::: INFORMATION PROVIDED :::

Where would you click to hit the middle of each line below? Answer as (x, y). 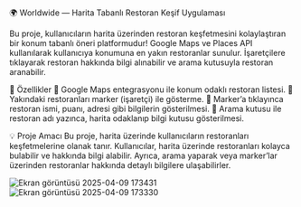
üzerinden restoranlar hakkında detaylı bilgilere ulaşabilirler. (120, 165)
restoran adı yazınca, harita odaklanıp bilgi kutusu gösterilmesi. (127, 118)
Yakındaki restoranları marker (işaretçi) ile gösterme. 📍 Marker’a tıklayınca (146, 99)
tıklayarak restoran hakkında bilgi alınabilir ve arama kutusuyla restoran (141, 62)
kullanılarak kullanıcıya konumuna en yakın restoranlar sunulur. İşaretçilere (148, 53)
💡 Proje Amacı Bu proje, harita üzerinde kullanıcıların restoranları (129, 136)
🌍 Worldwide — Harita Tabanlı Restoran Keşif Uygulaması (118, 13)
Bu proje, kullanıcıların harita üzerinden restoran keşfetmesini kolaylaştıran (148, 33)
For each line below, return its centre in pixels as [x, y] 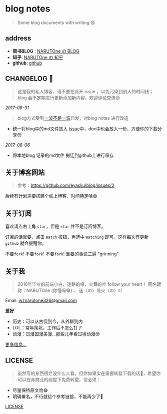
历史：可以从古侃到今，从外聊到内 [47, 321]
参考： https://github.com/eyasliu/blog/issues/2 [66, 185]
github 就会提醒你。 [26, 243]
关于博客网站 [25, 172]
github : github [27, 63]
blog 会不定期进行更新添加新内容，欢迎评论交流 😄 [69, 98]
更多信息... [16, 344]
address [18, 38]
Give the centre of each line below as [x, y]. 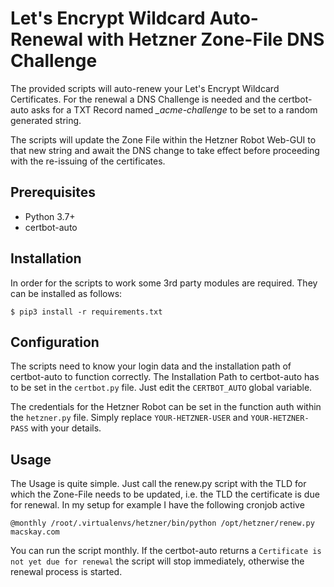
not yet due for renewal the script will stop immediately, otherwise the [157, 561]
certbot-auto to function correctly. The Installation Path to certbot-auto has [165, 377]
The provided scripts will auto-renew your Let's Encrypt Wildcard [145, 88]
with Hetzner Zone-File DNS [205, 39]
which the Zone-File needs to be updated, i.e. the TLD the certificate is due [165, 494]
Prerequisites [53, 192]
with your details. [66, 428]
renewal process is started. [66, 572]
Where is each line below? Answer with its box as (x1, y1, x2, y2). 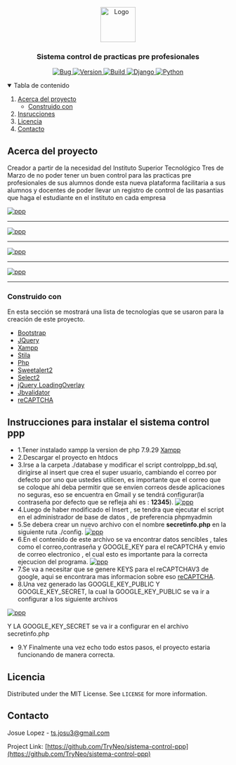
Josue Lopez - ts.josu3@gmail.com (7, 729, 110, 737)
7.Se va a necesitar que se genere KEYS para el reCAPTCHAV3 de (17, 565, 209, 573)
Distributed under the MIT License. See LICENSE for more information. (7, 690, 207, 698)
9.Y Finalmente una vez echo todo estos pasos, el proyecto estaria (17, 643, 211, 652)
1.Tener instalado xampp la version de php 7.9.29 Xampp (17, 446, 181, 454)
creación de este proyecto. (7, 315, 86, 324)
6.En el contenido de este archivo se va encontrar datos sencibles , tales (17, 535, 228, 544)
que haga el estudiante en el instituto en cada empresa (7, 194, 166, 202)
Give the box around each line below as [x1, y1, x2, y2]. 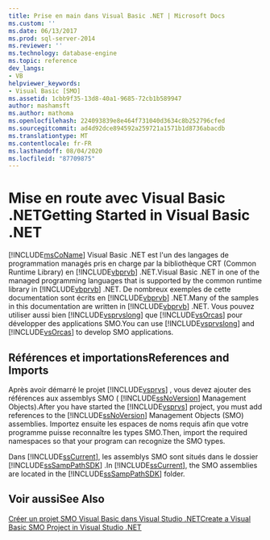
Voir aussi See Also [8, 492, 105, 506]
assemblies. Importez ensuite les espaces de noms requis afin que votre [8, 419, 249, 429]
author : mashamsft [8, 102, 70, 110]
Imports [8, 363, 49, 377]
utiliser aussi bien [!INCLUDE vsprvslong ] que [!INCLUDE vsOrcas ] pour [8, 310, 243, 320]
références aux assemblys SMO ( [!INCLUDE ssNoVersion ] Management [8, 393, 247, 403]
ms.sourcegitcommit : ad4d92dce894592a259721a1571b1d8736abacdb [8, 124, 226, 132]
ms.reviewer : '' [8, 42, 63, 50]
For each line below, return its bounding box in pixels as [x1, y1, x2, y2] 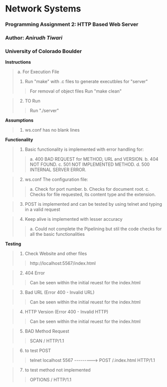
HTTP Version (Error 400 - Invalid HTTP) [24, 309, 109, 315]
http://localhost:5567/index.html [29, 260, 96, 266]
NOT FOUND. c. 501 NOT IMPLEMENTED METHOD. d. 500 [29, 161, 150, 168]
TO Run [24, 98, 41, 104]
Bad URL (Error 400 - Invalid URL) [24, 289, 95, 295]
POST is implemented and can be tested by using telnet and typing [24, 201, 163, 207]
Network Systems [5, 3, 81, 15]
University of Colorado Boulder [5, 48, 82, 55]
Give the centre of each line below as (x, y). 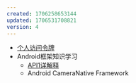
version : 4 (23, 27)
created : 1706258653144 (42, 14)
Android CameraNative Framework (78, 73)
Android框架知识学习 (47, 56)
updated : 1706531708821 (42, 20)
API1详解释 (43, 65)
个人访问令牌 (35, 48)
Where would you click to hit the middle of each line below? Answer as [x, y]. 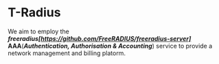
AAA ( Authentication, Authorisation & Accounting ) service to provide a [110, 46]
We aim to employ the [38, 31]
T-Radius [34, 13]
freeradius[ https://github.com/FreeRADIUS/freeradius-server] [100, 38]
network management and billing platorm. [67, 53]
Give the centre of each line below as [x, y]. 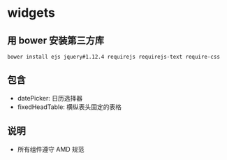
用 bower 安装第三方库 [56, 40]
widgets [31, 13]
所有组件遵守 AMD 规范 [51, 149]
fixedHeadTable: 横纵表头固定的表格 [69, 107]
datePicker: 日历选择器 [50, 98]
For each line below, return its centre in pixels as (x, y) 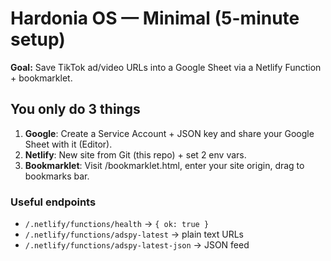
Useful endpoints (53, 202)
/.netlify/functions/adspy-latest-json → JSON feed (137, 245)
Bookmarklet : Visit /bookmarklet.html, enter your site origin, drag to (164, 165)
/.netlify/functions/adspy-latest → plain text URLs (134, 234)
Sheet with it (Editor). (68, 144)
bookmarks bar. (57, 176)
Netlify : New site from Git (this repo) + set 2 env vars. (135, 154)
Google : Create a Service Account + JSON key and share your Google (169, 133)
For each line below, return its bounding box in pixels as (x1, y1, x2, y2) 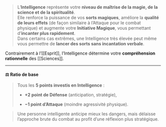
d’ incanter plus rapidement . (17, 31, 76, 36)
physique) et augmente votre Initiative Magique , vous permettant (17, 25, 151, 31)
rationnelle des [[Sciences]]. (5, 56, 64, 61)
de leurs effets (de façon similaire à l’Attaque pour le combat (17, 20, 141, 26)
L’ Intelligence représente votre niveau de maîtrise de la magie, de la (17, 4, 158, 10)
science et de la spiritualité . (17, 9, 76, 15)
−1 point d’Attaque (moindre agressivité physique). (24, 101, 128, 107)
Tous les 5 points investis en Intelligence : (17, 82, 105, 88)
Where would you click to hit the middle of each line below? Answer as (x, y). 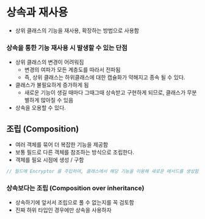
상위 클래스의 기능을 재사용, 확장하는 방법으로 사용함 (77, 30)
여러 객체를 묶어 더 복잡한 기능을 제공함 (62, 145)
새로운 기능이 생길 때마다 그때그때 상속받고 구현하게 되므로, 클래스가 (105, 92)
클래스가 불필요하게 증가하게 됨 (52, 85)
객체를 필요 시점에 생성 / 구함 (49, 160)
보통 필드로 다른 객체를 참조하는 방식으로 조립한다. (74, 152)
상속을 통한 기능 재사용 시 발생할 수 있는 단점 (67, 47)
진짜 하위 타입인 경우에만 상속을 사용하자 (63, 210)
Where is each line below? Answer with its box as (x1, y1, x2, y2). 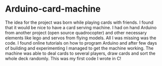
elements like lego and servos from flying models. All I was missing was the (5, 35, 157, 41)
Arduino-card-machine (5, 3, 101, 15)
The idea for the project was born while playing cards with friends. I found (5, 19, 154, 25)
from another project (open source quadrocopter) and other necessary (5, 30, 147, 35)
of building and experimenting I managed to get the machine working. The (5, 45, 154, 51)
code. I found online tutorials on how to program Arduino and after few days (5, 40, 157, 46)
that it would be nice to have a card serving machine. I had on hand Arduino (5, 24, 157, 30)
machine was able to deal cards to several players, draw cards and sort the (5, 50, 156, 56)
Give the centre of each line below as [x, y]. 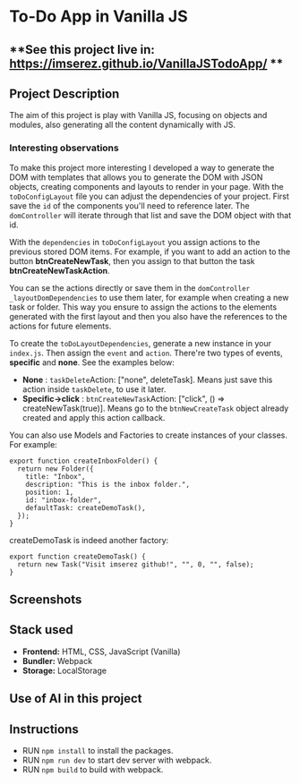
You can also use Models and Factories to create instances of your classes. [149, 435]
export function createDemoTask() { [77, 557]
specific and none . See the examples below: [92, 362]
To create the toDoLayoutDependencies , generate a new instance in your [140, 343]
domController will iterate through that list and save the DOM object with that [150, 215]
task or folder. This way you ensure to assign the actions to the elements [143, 307]
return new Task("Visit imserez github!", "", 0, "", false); [136, 564]
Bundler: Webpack [57, 660]
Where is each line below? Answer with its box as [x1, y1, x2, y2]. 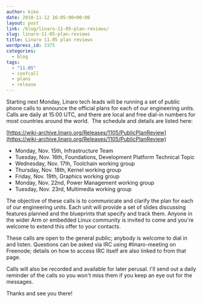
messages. [6, 278, 34, 285]
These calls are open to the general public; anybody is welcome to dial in [6, 234, 188, 242]
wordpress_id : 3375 [6, 43, 55, 49]
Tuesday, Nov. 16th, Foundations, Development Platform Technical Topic [14, 154, 195, 160]
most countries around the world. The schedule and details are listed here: [6, 117, 193, 124]
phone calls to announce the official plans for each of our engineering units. [6, 105, 195, 111]
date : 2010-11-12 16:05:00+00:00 [6, 14, 90, 20]
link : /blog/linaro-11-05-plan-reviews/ [6, 25, 110, 32]
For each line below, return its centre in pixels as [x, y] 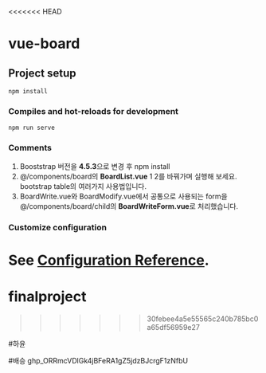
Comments [30, 148]
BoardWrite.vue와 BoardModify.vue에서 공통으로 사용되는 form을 [124, 196]
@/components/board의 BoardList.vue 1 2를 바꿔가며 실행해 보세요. [128, 176]
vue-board [44, 44]
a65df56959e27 [174, 327]
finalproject [47, 296]
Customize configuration [58, 227]
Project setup [43, 73]
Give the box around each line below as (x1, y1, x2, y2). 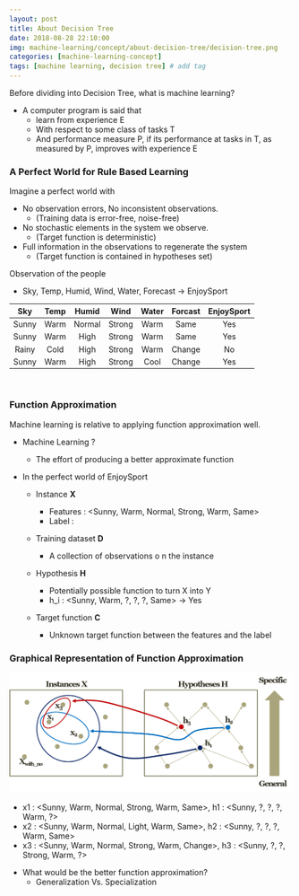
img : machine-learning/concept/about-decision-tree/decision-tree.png (9, 43, 278, 52)
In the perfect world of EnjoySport (21, 471, 148, 482)
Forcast (171, 305, 201, 316)
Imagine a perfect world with (9, 186, 115, 197)
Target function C (35, 611, 101, 623)
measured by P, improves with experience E (35, 144, 198, 154)
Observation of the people (9, 268, 107, 279)
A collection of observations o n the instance (48, 550, 215, 561)
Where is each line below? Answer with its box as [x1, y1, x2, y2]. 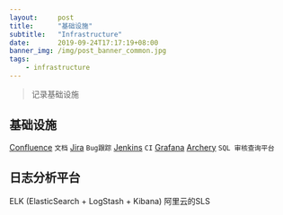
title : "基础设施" [9, 21, 93, 30]
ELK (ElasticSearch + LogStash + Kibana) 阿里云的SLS [9, 195, 211, 206]
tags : [9, 55, 30, 64]
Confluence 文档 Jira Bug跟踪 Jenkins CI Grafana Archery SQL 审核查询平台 [9, 142, 275, 152]
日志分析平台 [9, 170, 81, 185]
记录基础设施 [31, 89, 79, 99]
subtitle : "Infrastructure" [9, 30, 123, 39]
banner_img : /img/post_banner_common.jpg [9, 47, 167, 56]
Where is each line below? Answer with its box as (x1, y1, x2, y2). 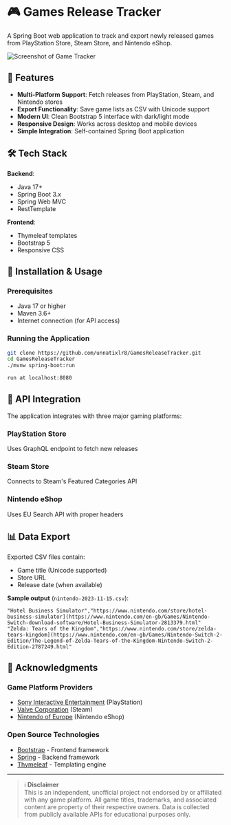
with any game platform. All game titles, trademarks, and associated (23, 795, 217, 804)
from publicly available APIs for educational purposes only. (23, 810, 191, 818)
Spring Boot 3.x (16, 190, 62, 198)
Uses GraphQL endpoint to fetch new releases (7, 445, 139, 453)
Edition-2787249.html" (7, 643, 72, 650)
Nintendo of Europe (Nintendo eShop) (16, 713, 125, 721)
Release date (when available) (16, 580, 103, 588)
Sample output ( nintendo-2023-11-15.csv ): (7, 594, 129, 602)
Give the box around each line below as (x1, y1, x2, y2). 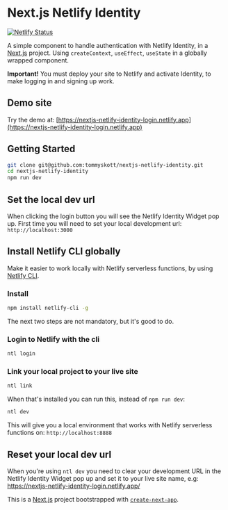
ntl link (7, 382, 33, 390)
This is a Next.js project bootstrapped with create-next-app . (7, 495, 179, 504)
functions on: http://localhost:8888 (7, 429, 113, 437)
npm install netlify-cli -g (7, 304, 89, 312)
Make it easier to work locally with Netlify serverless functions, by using (7, 264, 213, 272)
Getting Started (7, 143, 76, 155)
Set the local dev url (7, 193, 95, 206)
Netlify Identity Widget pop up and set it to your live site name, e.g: (7, 475, 199, 483)
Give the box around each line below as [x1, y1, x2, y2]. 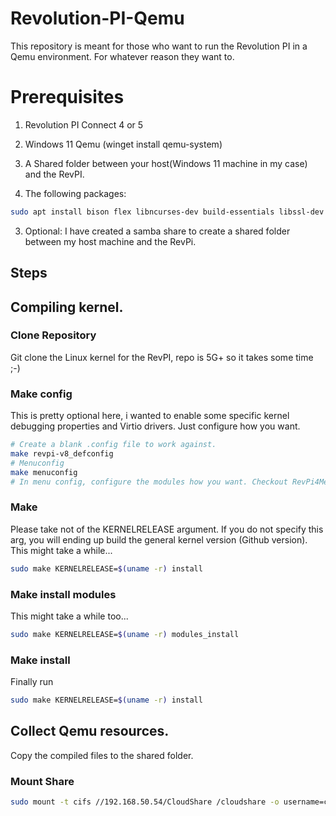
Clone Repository [10, 328, 97, 342]
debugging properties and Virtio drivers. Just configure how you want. [10, 420, 301, 432]
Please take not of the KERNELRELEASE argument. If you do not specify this [10, 523, 324, 535]
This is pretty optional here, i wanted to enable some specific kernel [10, 410, 290, 422]
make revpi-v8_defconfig [10, 449, 114, 459]
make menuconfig [10, 467, 78, 477]
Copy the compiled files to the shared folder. [10, 749, 194, 761]
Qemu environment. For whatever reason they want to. [10, 50, 235, 62]
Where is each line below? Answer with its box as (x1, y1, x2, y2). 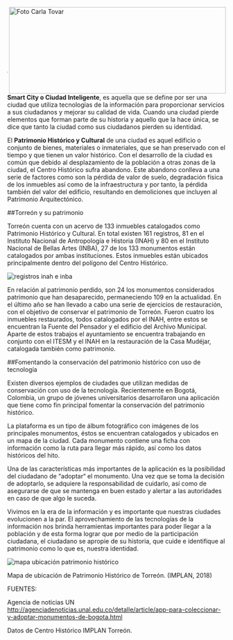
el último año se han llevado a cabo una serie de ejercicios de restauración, (7, 300, 223, 309)
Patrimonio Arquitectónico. (7, 195, 84, 203)
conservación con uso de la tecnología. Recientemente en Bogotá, (7, 386, 197, 395)
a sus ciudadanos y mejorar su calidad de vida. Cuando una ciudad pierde (7, 108, 219, 116)
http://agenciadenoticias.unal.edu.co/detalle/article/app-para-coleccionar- (7, 605, 221, 614)
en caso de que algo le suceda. (7, 494, 97, 502)
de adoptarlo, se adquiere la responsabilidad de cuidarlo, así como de (7, 479, 207, 487)
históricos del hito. (7, 451, 60, 459)
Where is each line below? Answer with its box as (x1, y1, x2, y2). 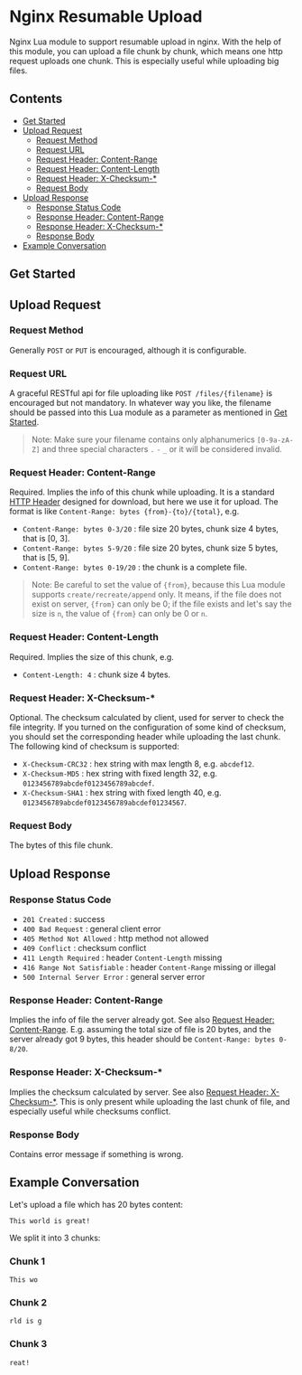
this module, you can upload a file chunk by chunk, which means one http (9, 45, 284, 56)
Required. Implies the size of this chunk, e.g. (9, 651, 174, 662)
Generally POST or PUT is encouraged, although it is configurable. (9, 344, 247, 355)
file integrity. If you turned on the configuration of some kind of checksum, (9, 721, 287, 733)
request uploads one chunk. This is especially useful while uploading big (9, 55, 279, 66)
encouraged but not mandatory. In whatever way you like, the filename (9, 398, 272, 409)
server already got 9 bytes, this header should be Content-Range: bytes (9, 1033, 276, 1045)
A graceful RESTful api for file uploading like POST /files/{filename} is (9, 388, 273, 399)

:::

**WHAT YOU ARE ASKED TO DO**
What is the number of lines in the listing above that contain the string "aussi"? Give only the number.

**ANSWER SPACE**
2